• [Task brief] Only the lines below from the one containing "purpose) [114, 235]" to the one containing "Date : (16, 45, 38, 56)" should be repeated, both included and unchanged.

Data provided below:

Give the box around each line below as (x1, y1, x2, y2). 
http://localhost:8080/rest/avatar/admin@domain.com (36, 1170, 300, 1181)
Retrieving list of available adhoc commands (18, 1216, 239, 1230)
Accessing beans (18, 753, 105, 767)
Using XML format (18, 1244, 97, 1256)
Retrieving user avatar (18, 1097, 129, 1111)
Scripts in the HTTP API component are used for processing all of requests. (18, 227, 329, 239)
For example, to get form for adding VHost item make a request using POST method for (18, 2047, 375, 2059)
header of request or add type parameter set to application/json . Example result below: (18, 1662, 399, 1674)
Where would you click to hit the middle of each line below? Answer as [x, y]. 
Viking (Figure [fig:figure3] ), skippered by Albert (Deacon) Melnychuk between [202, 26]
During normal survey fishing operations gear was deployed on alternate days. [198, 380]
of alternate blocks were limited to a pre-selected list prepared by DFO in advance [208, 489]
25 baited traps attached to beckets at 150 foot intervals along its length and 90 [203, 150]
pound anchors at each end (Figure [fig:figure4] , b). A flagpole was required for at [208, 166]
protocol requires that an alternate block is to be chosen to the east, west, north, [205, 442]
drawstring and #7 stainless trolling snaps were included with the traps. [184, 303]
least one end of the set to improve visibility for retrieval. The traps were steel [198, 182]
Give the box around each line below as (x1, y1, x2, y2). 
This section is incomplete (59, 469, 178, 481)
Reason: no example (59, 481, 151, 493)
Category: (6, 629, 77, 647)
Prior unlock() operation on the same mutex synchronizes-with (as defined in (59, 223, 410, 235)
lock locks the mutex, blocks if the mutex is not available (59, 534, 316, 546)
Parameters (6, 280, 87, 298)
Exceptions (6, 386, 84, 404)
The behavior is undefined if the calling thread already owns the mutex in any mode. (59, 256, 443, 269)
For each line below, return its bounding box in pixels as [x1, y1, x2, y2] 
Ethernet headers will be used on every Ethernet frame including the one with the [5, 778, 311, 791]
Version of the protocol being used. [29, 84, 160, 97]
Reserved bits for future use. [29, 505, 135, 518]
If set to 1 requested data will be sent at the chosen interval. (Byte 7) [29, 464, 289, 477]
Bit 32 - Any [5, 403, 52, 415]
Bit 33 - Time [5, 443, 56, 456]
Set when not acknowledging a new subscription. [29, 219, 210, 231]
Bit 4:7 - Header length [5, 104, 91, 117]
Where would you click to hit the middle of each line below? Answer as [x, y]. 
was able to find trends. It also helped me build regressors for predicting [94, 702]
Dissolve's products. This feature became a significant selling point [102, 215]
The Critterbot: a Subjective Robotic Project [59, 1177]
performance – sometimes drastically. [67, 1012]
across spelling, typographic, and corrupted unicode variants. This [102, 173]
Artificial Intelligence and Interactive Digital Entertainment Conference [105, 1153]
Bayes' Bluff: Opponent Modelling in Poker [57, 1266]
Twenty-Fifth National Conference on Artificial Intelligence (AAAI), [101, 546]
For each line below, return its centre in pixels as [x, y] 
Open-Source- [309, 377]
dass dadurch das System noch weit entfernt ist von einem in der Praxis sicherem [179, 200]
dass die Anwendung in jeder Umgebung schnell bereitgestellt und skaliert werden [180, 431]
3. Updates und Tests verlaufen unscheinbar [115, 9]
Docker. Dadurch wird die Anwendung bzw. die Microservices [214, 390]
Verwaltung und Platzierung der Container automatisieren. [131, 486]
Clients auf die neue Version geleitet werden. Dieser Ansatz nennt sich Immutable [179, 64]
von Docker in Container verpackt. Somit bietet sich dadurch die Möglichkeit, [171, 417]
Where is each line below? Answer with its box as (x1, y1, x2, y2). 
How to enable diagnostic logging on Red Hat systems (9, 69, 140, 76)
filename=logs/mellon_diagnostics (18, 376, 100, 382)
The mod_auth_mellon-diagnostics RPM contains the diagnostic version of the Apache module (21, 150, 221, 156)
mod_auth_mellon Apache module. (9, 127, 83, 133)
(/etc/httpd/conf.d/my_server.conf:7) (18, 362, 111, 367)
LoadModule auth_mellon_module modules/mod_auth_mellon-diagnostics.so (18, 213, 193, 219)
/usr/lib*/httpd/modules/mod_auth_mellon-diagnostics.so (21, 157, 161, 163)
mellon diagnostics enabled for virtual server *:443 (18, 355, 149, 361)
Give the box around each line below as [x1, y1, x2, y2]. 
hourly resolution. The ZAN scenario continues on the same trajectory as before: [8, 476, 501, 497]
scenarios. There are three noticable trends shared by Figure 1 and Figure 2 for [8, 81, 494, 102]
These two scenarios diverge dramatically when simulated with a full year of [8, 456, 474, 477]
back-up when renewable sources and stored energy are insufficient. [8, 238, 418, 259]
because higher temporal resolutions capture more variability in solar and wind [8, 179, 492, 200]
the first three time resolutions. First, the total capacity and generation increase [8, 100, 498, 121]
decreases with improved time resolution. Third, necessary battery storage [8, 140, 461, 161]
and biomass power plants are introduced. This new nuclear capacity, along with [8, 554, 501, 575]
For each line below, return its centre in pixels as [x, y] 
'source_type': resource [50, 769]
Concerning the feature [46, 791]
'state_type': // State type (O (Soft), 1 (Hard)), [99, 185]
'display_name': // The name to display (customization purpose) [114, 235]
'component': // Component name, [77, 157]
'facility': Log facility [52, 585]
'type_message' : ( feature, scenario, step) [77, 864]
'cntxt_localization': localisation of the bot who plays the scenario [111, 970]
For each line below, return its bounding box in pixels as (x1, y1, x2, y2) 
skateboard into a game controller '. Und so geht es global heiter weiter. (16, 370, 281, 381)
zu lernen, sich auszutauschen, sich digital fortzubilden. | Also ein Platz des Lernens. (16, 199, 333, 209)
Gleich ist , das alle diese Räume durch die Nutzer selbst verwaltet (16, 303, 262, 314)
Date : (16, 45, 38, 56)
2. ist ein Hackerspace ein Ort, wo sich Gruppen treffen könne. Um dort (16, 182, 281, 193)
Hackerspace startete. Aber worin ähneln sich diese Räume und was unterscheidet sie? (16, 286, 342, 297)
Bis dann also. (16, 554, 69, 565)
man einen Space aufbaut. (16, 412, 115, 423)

End of Data provided.

• [Written answer]
'display_name': // The name to display (customization purpose) [114, 235]
'component': // Component name, [77, 157]
'facility': Log facility [52, 585]
'type_message' : ( feature, scenario, step) [77, 864]
'cntxt_localization': localisation of the bot who plays the scenario [111, 970]
For each line below, return its bounding box in pixels as (x1, y1, x2, y2) 
skateboard into a game controller '. Und so geht es global heiter weiter. (16, 370, 281, 381)
zu lernen, sich auszutauschen, sich digital fortzubilden. | Also ein Platz des Lernens. (16, 199, 333, 209)
Gleich ist , das alle diese Räume durch die Nutzer selbst verwaltet (16, 303, 262, 314)
Date : (16, 45, 38, 56)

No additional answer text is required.